[Start of section]
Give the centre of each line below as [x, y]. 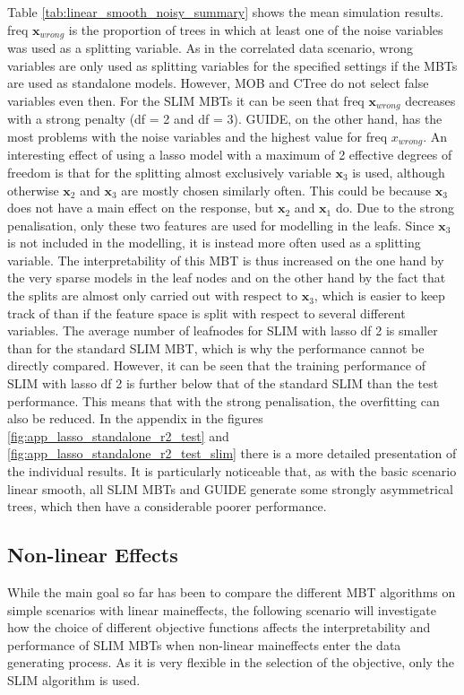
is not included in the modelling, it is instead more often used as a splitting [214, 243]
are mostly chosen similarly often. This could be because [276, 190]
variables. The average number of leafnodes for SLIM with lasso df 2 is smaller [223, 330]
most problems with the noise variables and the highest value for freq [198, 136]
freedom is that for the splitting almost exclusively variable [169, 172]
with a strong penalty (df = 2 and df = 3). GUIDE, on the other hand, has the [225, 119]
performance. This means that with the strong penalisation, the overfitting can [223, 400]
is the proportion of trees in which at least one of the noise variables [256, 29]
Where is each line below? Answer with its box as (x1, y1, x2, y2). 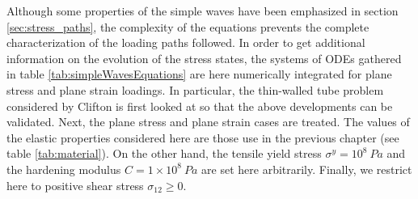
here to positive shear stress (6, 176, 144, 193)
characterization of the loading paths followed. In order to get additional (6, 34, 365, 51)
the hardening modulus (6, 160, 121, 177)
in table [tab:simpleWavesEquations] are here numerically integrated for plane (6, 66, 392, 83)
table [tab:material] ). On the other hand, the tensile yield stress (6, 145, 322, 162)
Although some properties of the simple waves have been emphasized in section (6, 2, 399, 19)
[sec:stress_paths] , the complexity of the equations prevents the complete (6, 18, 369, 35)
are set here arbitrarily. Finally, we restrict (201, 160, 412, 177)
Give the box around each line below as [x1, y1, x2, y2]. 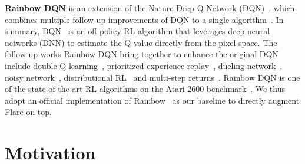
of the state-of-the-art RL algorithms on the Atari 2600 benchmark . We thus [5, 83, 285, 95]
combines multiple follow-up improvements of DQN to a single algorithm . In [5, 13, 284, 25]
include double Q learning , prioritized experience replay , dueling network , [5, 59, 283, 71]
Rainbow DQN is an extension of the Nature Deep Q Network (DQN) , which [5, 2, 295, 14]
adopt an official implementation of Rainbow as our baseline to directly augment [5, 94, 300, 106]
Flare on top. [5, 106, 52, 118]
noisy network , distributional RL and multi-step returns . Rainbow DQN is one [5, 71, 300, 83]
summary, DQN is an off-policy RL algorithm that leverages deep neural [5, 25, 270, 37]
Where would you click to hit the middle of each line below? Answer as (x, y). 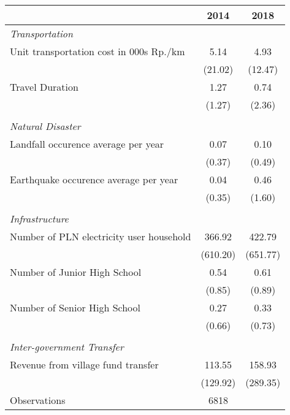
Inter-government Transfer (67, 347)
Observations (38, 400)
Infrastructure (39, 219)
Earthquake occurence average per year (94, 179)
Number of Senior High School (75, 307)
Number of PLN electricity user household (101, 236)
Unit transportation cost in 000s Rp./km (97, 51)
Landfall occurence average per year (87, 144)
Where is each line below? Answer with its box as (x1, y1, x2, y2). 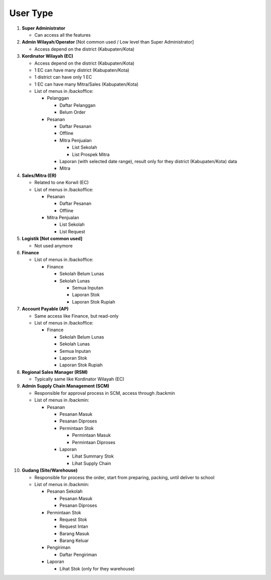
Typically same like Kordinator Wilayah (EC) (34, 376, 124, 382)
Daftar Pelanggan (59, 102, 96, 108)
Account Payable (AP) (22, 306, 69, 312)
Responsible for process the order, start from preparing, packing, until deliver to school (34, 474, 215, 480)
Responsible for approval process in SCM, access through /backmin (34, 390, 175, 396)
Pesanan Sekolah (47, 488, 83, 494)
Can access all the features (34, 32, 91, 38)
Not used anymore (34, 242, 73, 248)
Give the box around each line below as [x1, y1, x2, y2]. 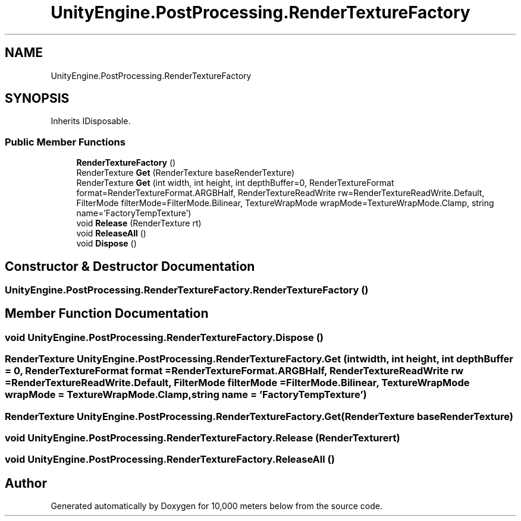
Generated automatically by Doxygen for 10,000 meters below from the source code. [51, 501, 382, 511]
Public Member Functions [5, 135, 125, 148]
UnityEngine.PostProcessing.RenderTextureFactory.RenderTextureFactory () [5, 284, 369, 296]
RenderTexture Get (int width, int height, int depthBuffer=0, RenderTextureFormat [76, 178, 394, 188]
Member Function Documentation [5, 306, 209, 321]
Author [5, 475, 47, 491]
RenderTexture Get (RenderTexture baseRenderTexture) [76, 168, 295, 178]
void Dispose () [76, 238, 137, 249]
[End of section]
Task objective —
Beginning at the line with "of the state-of-the-art" and stopping after the line with "Flare on top. [5, 106, 52, 118]", please write out every line of the data above exactly and nothing else.

Your solution —
of the state-of-the-art RL algorithms on the Atari 2600 benchmark . We thus [5, 83, 285, 95]
combines multiple follow-up improvements of DQN to a single algorithm . In [5, 13, 284, 25]
include double Q learning , prioritized experience replay , dueling network , [5, 59, 283, 71]
Rainbow DQN is an extension of the Nature Deep Q Network (DQN) , which [5, 2, 295, 14]
adopt an official implementation of Rainbow as our baseline to directly augment [5, 94, 300, 106]
Flare on top. [5, 106, 52, 118]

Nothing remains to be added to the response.